EXERCISE DATA –
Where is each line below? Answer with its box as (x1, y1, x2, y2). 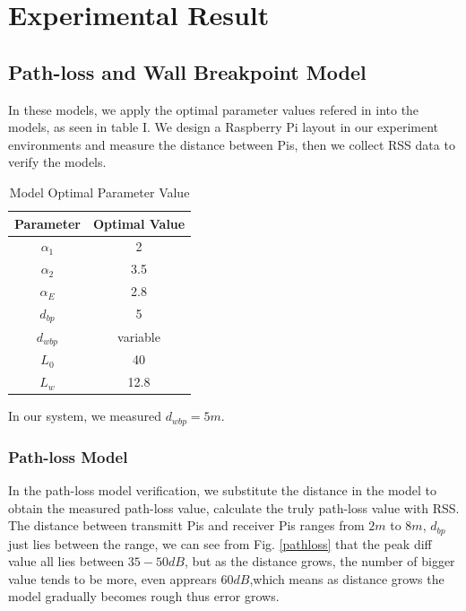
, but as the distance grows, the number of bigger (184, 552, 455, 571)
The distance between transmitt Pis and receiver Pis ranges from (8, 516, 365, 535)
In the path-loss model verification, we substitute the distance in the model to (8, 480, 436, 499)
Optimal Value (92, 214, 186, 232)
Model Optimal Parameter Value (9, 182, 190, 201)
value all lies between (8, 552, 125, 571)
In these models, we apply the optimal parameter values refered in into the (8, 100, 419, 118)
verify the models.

WHAT YOU WILL DO – Give an exact copy of every line from the one holding "The distance between" through the end of the records, both included, and no other lines.

WRITTEN SOLUTION –
The distance between transmitt Pis and receiver Pis ranges from (8, 516, 365, 535)
In the path-loss model verification, we substitute the distance in the model to (8, 480, 436, 499)
Optimal Value (92, 214, 186, 232)
Model Optimal Parameter Value (9, 182, 190, 201)
value all lies between (8, 552, 125, 571)
In these models, we apply the optimal parameter values refered in into the (8, 100, 419, 118)
verify the models.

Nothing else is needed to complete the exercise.